WildChlamydia / MiVOLO

MiVOLO age & gender transformer neural network
308 stars 54 forks source link

Cannot export MiVOLO model into `onnx` format using `torch.onnx.export` #14

Closed MasterHM-ml closed 1 year ago

MasterHM-ml commented 1 year ago

I am adding a line here to convert self.model into onnx format. Here is my code snippet

        random_input = torch.randn(1, 6, 224, 224, device=self.device)
        onnx_model_name = "mi_volo.onnx"
        # pytorch to onnx
        torch.onnx.export(self.model, random_input, onnx_model_name, verbose=True, opset_version=18)

but I am getting the following error:

============= Diagnostic Run torch.onnx.export version 2.0.1+cu117 =============
verbose: False, log level: Level.ERROR
======================= 0 NONE 0 NOTE 0 WARNING 0 ERROR ========================

Traceback (most recent call last):
  File "/home/master/.local/lib/python3.10/site-packages/torch/onnx/symbolic_opset18.py", line 52, in col2im
    num_dimensional_axis = symbolic_helper._get_tensor_sizes(output_size)[0]
TypeError: 'NoneType' object is not subscriptable

I tried debugging the error, but couldn't understand it due to less familiarity with the conversion process. The actual line that is causing an error is num_dimensional_axis = symbolic_helper._get_tensor_sizes(output_size)[0]; I tried inspecting the output_size variable and it is 1072 defined in (%1072 : int[] = prim::ListConstruct(%958, %963), scope: mivolo.model.mivolo_model.MiVOLOModel::/torch.nn.modules.container.Sequential::network.0/timm.models.volo.Outlooker::network.0.0/timm.models.volo.OutlookAttention::attn)

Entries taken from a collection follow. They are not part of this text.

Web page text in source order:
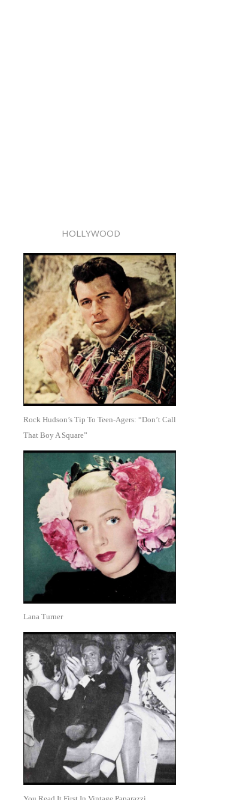
HOLLYWOOD
Rock Hudson’s Tip To Teen-Agers: “Don’t Call
That Boy A Square”
Lana Turner
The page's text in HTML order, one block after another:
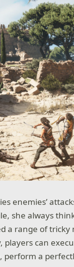
enemies’
she always
a range of tricky
can
perform a

MiVOLO - Latest Pull Pytorch version - 2.0.1 onnx version - 1.14.1 OS - Ubuntu 22.04.3LTS

Any help/direction/discussion will be highly appreciated, thank you.

WildChlamydia commented 1 year ago

Hello! It won't be easy.

  1. You need the Timm library version directly from the source by cloning it from GitHub (you can remove it as a module and clone it, then add to PYTHONPATH). This is necessary for the upcoming steps.

  2. Explicitly convert the variables 'H' and 'W' to int() here, it's timm bug

  3. During the ONNX conversion process, you will encounter the following error:

torch.onnx.errors.CheckerError: Unrecognized attribute: axes for operator ReduceMax

==> Context: Bad node spec for node. Name: /ReduceMax OpType: ReduceMax

To address this issue, you need to make a modification to the Torch sources. Open the file torch/onnx/utils.py and locate the _export function. Comment out the line that checks the ONNX proto using the following code:

if (operator_export_type is _C_onnx.OperatorExportTypes.ONNX) and (
      not val_use_external_data_format
):
      try:
-         _C._check_onnx_proto(proto)
+         pass #_C._check_onnx_proto(proto)
      except RuntimeError as e:
         raise errors.CheckerError(e) from e
  1. After that model will be saved but won't work because of torch.onnx bug. You have to rewrite the graph:
    
    onnx_model = onnx.load(output_file)
    # Get the graph from the model
    graph = onnx_model.graph

Iterate through all nodes in the graph

for node in graph.node: if "ReduceMax" in node.op_type: for index in range(len(node.attribute)): if node.attribute[index].name == "axes": del node.attribute[index] axes_input = onnx.helper.make_tensor_value_info("axes", onnx.TensorProto.INT64, [1]) axes_value = numpy_helper.from_array(np.array([1]), "axes") onnx_model.graph.input.extend([axes_input]) onnx_model.graph.initializer.extend([axes_value]) node.input.append("axes") break


Now, save this model. It will work.

And all of this is simply not worth it: the **ONNX model performs poorly with batch processing**, and TensorRT is currently not an option due to its lack of support for col2im.
The best way for now is TorchScript.

Good luck and thank you for your star.
MasterHM-ml commented 1 year ago

And all of this is simply not worth it: the ONNX model performs poorly with batch processing, and TensorRT is currently not an option due to its lack of support for col2im. The best way for now is TorchScript.

Thank you for your detailed reply. Through documentation and GitHub issues, I completed the first 3 steps and was ready to convert the model into OpenVINO IR, and found out that the OpenVINO runtime does not support the col2im operation. I was not aware of the issue that you guided in step 4. Massive thanks for informing providing the guide. I will do that.

and, yeah, as you said

Hello! It won't be easy.

this was really not easy. I've spent 3 days and still see no chance of reaching the finish line today.

Hab2Verer commented 5 months ago

@MasterHM-ml @WildChlamydia Hello Guys Good work.

Did you find the definitive way to convert the model to onnx?